#### Exercise objective:
Provide an exact copy of the lines from the beginning of the records through the line that includes "INFO class messages", and of no others.

#### Dataset records:
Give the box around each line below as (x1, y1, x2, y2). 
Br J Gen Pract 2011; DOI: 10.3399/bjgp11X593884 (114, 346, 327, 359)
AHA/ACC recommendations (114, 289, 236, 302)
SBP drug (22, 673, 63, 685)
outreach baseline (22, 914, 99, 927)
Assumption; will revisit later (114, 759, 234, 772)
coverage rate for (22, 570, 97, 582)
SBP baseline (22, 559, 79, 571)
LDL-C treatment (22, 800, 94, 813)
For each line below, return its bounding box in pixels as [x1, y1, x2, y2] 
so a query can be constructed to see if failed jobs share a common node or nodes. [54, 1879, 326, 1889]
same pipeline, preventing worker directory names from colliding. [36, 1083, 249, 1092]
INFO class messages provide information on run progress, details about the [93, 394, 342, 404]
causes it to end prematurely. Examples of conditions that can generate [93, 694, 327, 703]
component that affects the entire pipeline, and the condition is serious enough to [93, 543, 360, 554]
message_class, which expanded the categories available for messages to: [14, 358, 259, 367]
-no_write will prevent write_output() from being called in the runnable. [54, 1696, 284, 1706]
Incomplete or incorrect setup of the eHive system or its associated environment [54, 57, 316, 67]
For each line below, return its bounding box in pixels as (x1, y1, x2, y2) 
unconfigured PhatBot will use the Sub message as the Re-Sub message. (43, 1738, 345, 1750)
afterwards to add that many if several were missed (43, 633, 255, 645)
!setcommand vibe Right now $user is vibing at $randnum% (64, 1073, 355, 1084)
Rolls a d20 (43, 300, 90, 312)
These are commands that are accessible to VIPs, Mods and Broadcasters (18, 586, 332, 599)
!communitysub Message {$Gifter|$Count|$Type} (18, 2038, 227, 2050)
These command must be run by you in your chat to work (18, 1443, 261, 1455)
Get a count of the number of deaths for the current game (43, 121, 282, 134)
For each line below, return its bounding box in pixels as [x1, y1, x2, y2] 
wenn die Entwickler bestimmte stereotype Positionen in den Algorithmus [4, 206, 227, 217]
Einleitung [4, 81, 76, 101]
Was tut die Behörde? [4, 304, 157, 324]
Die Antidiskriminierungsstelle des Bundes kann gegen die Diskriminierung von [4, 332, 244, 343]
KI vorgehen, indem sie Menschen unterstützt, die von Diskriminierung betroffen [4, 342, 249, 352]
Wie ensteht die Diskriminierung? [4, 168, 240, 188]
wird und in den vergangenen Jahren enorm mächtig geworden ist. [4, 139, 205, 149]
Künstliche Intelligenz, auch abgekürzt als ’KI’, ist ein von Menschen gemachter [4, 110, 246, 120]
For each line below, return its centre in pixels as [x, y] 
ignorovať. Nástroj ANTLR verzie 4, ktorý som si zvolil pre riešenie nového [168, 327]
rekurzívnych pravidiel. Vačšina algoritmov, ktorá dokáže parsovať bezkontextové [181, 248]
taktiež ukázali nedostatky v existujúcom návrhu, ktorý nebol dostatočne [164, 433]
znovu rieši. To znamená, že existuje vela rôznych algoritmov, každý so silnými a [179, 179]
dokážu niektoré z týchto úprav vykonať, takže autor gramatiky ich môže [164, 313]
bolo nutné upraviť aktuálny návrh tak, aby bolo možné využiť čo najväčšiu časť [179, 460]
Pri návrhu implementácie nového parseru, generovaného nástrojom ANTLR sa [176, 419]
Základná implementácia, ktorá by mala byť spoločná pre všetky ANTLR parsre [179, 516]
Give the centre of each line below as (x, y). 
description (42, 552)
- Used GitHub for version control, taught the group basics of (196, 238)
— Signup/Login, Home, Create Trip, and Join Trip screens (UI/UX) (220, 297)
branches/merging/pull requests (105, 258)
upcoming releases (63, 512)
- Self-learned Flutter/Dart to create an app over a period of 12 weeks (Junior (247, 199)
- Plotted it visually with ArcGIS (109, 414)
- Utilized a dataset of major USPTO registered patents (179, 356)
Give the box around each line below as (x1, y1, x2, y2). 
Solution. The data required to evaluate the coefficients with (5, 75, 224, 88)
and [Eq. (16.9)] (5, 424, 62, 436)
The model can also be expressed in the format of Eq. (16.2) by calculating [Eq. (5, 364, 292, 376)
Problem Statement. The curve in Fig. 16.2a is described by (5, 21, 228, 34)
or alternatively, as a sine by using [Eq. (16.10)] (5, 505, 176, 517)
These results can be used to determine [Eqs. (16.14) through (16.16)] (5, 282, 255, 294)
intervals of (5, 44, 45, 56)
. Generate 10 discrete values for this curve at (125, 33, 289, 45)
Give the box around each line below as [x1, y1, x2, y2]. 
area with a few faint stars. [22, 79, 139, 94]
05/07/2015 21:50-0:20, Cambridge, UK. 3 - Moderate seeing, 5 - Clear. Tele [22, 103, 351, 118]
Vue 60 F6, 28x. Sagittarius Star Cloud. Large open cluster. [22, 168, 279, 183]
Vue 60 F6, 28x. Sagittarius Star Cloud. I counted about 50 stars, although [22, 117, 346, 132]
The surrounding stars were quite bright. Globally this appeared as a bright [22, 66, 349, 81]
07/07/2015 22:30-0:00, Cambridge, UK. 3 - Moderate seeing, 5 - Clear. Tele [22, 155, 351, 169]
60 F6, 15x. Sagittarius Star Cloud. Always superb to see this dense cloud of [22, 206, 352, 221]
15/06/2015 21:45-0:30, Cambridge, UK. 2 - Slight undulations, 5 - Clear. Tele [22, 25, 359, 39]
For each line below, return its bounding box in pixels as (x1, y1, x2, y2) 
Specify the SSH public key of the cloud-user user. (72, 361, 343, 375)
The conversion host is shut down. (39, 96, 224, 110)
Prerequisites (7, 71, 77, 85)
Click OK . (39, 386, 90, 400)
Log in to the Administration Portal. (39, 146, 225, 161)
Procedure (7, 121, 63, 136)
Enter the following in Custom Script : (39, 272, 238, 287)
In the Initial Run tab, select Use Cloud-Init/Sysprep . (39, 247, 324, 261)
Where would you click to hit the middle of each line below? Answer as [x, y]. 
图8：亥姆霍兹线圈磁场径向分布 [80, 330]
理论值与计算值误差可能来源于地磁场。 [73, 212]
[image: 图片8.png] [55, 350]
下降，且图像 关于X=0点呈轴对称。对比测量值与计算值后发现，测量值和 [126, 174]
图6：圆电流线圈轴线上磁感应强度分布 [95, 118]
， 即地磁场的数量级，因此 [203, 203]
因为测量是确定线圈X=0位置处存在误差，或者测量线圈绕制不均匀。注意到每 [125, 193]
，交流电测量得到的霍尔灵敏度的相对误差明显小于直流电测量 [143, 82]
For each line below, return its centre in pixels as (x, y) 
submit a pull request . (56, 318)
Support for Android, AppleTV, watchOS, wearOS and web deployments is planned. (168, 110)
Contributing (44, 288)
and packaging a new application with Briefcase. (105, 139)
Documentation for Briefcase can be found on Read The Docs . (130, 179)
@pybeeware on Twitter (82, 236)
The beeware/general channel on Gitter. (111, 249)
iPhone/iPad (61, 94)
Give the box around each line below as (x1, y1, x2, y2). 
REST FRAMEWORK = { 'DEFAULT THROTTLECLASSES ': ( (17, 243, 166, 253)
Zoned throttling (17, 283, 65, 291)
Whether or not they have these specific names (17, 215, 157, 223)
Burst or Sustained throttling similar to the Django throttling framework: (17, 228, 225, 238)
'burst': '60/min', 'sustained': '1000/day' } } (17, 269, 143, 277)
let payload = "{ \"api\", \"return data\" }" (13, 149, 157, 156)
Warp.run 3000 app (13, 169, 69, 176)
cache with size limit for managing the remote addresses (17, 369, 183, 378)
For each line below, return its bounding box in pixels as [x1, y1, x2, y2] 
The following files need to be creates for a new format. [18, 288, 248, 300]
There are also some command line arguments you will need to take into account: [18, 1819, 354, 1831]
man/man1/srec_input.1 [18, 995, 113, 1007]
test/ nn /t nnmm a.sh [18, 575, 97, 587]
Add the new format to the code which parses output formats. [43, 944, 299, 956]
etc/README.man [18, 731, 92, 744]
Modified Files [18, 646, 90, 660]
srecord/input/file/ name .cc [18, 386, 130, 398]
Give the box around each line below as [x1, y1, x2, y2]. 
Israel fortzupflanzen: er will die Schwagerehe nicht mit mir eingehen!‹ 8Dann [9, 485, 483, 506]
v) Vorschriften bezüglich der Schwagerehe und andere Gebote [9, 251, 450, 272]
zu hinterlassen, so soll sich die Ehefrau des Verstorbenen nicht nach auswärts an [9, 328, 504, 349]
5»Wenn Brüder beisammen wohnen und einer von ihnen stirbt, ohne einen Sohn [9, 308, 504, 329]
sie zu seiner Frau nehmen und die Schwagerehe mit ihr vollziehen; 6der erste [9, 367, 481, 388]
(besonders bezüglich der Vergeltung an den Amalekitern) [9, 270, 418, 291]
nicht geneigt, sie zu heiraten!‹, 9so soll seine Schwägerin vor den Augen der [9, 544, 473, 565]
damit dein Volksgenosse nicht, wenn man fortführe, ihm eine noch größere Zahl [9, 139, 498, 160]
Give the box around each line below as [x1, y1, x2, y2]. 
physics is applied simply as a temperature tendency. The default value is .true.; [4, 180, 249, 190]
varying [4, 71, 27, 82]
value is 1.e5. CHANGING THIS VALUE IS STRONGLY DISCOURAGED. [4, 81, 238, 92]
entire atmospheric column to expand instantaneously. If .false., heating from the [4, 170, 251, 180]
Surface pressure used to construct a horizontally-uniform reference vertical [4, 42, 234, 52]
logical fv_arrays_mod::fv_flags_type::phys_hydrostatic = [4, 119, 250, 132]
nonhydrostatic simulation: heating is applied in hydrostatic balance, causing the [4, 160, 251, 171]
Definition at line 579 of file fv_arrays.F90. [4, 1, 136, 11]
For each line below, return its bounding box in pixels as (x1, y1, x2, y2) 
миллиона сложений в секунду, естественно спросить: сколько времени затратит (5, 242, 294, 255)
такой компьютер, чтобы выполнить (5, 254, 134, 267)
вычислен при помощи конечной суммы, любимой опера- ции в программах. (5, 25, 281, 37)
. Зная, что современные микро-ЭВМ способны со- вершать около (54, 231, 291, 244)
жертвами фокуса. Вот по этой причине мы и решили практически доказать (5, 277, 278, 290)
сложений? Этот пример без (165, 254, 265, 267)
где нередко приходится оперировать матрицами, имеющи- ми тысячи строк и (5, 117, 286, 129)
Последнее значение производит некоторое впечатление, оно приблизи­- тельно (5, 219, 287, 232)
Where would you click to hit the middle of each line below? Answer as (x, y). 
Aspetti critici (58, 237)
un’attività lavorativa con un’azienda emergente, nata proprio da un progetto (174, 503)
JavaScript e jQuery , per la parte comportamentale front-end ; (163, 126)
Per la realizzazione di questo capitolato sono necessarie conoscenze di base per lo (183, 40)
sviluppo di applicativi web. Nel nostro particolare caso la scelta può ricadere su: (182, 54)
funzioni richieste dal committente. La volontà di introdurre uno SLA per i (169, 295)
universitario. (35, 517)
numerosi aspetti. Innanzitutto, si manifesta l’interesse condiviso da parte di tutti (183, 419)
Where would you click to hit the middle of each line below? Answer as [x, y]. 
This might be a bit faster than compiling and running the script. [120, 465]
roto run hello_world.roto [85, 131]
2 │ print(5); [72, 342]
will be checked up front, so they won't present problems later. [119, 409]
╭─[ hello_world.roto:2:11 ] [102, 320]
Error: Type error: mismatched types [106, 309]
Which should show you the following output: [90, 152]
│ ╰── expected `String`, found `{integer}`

#### Reply:
Give the box around each line below as (x1, y1, x2, y2). 
Br J Gen Pract 2011; DOI: 10.3399/bjgp11X593884 (114, 346, 327, 359)
AHA/ACC recommendations (114, 289, 236, 302)
SBP drug (22, 673, 63, 685)
outreach baseline (22, 914, 99, 927)
Assumption; will revisit later (114, 759, 234, 772)
coverage rate for (22, 570, 97, 582)
SBP baseline (22, 559, 79, 571)
LDL-C treatment (22, 800, 94, 813)
For each line below, return its bounding box in pixels as [x1, y1, x2, y2] 
so a query can be constructed to see if failed jobs share a common node or nodes. [54, 1879, 326, 1889]
same pipeline, preventing worker directory names from colliding. [36, 1083, 249, 1092]
INFO class messages provide information on run progress, details about the [93, 394, 342, 404]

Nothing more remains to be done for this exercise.